Senior Full Stack Engineer & Cryptocurrency Fanatic
My first expertise with crypto wasn’t underneath superb circumstances: a good friend who takes care of a number of servers at his job was contaminated with ransomware – and this malware was demanding he pay the ransom quantity in a cryptocurrency referred to as Monero (XMR).
After this not-so-friendly introduction, I began to review how the know-how behind cryptocurrencies works, and I fell in love with it. I used to be already within the inventory market, so I joined the acquainted (inventory market) with the novel (crypto). To check the data I’d realized from my inventory market books, I began making a easy Moving Average Convergence Divergence (MACD) crossover bot.
This labored for some time, however I rapidly realized that I ought to – and will – make the bot so much higher.
Now, the challenge that I began as a pastime has a capital administration system, a mix of technical indicators, and sentiment evaluation powered by machine studying.

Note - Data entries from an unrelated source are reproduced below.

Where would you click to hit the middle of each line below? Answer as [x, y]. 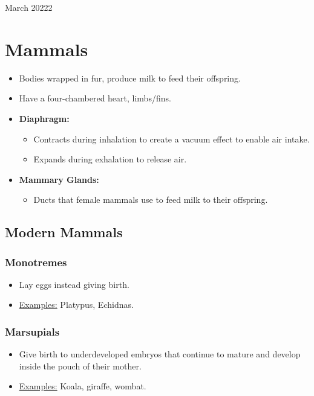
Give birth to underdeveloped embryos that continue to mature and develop [160, 354]
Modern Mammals [64, 232]
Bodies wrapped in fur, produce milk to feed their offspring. [130, 78]
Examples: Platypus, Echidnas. [76, 305]
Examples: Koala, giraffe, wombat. [83, 386]
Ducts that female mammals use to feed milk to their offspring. [151, 200]
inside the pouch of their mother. [80, 366]
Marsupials [32, 331]
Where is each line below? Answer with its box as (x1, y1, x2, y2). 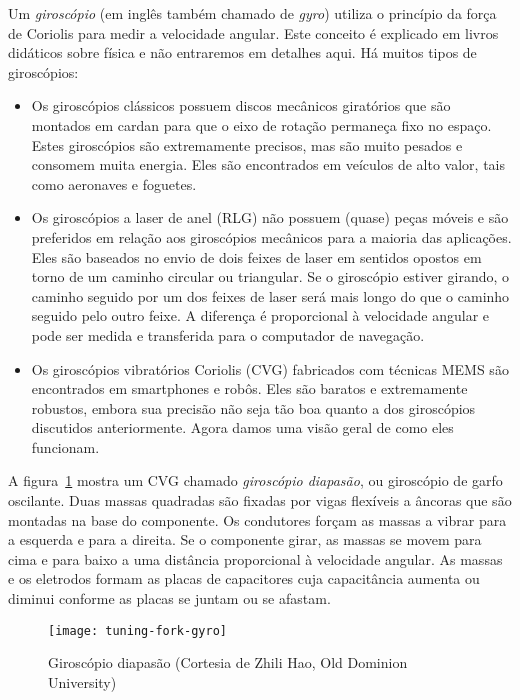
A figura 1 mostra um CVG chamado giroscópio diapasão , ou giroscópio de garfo (8, 470, 503, 491)
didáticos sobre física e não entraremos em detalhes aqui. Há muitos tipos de (8, 42, 477, 63)
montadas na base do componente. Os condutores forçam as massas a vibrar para (8, 509, 507, 530)
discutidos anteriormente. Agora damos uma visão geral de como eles (31, 417, 454, 438)
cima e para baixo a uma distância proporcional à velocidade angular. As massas (8, 548, 503, 569)
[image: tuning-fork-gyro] (48, 623, 227, 638)
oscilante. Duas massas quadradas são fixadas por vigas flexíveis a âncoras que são (8, 490, 512, 511)
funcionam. (31, 436, 100, 457)

Between 10 March 2020 and 10 August 2020, my bot resulted in a success rate of 63.1%, profit factor of 1.74, and cumulative gross results of roughly 588% (you possibly can see a duplicate of all of my trades throughout this era in this Google Sheet report).
About my challenge
I wanted a bot that gave me a high-performance, scalable technique to calculate technical indicators and course of sentiment knowledge in real-time.

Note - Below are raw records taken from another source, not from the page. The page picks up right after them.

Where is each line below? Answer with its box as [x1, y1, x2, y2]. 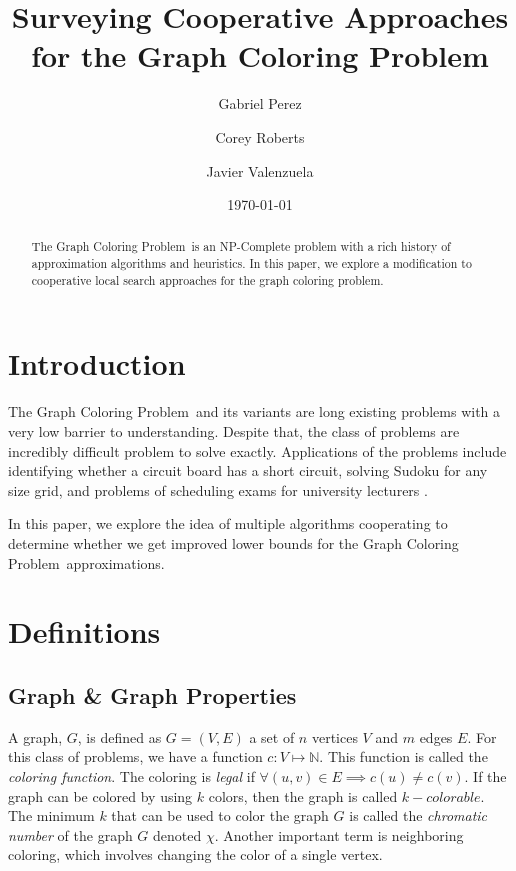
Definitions [8, 611, 161, 652]
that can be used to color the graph [111, 805, 329, 826]
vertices [311, 726, 358, 747]
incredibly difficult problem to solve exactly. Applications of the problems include [8, 440, 507, 461]
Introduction [8, 343, 186, 384]
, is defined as [77, 726, 162, 747]
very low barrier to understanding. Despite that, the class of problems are [8, 420, 460, 441]
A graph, [8, 726, 63, 747]

To do the whole lot I would like by way of my technical indicators calculation, I acquire candlestick chart knowledge and market depth by way of an always-up websocket connection that tracks each Bitcoin market on the Binance exchange (~215 in complete, 182 being tradeable, at this second).
The machine studying sentiment evaluation began as a easy experiment to see if exterior information affected the market. For instance: if a well-known individual within the crypto ecosystem tweeted {that a} large trade was hacked, the worth will in all probability fall and have an effect on the entire market. Likewise, superb information ought to affect the worth in a optimistic manner. I calculated sentiment evaluation scores in real-time, as quickly as new knowledge was ingested from sources like Twitter, Reddit, RSS feeds, and and many others. Then, utilizing these scores, I might decide market situations in the intervening time.

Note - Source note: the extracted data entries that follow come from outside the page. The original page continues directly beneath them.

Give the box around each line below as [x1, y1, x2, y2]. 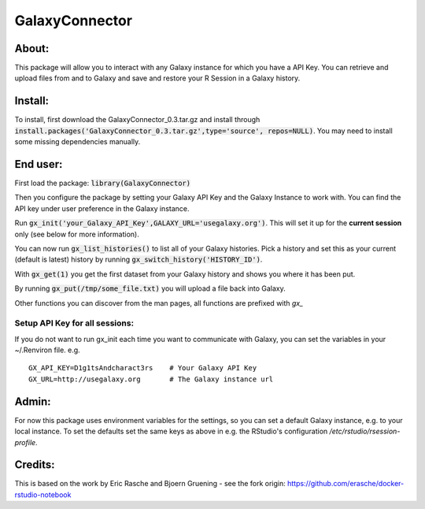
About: [14, 42, 50, 55]
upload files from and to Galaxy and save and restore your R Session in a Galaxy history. [14, 73, 301, 83]
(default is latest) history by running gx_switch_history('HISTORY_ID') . [14, 254, 263, 264]
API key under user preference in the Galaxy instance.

Now, I mix these two parts with a weighted common, 60% technical indicators and 40% sentiment evaluation.
Present buying and selling bot dashboard the place I monitor all my ongoing trades and outcomes; On this specific case, filtered for the interval of 10-March-2020 to 10-August-2020.
Fast breakdown of my outcomes and success charges week-over-week; On this specific case, filtered for the interval of 10-March-2020 to 10-August-2020.
Firstly, I attempted to save lots of the collected knowledge in easy information, however rapidly realized that wasn’t a great way to retailer and course of this knowledge. I began on the lookout for an alternate: a performant database.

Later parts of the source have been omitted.